In Impression Products, the Supreme Court also ruled that first sale doctrine exhaustion of U.S. patent rights occurs upon sales authorized by the patentee anywhere in the world, not only in the U.S.  It was widely expected that if the first sale doctrine was restored to its pre-1992 vigor, then “exhaustion” would not be geography-dependent, in view of the Court’s nearly-identical ruling in the copyright context of intellectual property rights.

The Impression Products decision curtails patent rights, but only to the same extent – apart from the international application of exhaustion – as they were restricted until 1992.  There are myriad potential economic consequences, both foreseeable and likely unforeseeable, of the Court’s decision.  In many situations involving the sale of reusable goods, the initial selling price may well go up.  In some circumstances where the patented invention is sold at one price in one country and at a lower price in a second country, those prices may converge to the degree necessary to discourage purchase in the second country followed by export and resale in the first country, or a patentee might decide to stop selling in the second country entirely in order to protect its selling price in the first country.  In the case of highly regulated products such as pharmaceuticals, this could present challenging issues requiring further legislative and/or administrative action.

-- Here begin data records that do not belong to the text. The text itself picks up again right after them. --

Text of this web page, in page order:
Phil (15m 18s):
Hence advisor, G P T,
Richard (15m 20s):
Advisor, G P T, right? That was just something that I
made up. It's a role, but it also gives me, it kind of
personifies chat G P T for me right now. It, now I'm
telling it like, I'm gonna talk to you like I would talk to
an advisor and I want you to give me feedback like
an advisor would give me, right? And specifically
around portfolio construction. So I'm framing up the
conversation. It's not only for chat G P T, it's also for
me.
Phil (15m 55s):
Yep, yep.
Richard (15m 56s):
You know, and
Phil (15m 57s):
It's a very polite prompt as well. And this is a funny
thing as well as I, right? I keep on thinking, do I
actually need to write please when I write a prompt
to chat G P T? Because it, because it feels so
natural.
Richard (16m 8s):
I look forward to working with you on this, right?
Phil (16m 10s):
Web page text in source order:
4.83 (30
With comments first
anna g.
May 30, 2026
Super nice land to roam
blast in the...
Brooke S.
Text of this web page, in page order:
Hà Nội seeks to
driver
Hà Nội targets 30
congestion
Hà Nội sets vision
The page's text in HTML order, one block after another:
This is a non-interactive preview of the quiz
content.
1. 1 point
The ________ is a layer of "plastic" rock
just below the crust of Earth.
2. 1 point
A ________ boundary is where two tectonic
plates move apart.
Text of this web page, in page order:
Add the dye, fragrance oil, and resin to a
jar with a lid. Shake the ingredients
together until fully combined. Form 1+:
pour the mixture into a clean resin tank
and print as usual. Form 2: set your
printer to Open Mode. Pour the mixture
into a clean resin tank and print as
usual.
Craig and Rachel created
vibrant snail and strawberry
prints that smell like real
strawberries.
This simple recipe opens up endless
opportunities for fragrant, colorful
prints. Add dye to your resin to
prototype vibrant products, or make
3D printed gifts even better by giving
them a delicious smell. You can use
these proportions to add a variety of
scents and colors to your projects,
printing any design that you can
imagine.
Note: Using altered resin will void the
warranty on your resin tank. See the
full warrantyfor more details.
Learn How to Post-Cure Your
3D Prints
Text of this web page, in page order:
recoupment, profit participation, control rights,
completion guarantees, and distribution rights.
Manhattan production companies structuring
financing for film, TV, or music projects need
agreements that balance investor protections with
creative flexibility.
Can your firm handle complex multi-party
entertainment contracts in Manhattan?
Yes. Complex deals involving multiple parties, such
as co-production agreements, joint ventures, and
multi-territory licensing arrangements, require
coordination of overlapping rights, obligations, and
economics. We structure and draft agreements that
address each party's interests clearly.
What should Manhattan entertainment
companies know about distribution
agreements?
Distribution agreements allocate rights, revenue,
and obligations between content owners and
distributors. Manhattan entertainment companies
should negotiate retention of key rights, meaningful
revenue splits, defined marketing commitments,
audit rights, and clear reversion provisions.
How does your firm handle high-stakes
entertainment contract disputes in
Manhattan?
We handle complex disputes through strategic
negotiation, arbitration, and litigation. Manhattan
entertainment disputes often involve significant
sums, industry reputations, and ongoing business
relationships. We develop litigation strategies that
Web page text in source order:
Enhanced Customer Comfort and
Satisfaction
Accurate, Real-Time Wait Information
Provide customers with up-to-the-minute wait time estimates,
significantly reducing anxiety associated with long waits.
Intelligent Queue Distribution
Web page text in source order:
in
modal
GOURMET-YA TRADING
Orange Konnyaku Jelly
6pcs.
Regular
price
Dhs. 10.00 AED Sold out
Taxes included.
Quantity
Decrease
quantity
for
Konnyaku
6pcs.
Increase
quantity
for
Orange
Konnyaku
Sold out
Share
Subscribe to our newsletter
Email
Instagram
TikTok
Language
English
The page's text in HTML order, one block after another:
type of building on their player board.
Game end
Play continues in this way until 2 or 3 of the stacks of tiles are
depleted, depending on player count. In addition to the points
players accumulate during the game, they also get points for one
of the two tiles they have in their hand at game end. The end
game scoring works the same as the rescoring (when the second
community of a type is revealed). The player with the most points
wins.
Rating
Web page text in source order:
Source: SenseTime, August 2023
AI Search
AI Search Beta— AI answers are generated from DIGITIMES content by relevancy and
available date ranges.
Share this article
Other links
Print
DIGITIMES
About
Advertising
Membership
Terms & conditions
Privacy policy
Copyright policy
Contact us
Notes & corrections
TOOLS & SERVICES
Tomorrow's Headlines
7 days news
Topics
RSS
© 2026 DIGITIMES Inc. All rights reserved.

Also, in some situations, patentees may seek to alter their business models to completely eliminate the “first sale” of reusable items, making all transactions “licenses” in which title never passes to the “licensee.”  This approach is not without precedent; retail distribution of software products employing “shrink-wrap” or so-called “click-wrap” licenses are not deemed to be sales when done properly, despite appearing to be ordinary sales to most casual observers.  Whether this technique passes muster under patent and/or contract law, or makes any sense under corporate or tax laws, in the U.S. as well as any other country where the products are distributed, must be determined on a case-by-case basis.  One thing is absolutely certain: the Impression Products decision has created a lot of new work for lawyers in the years to come.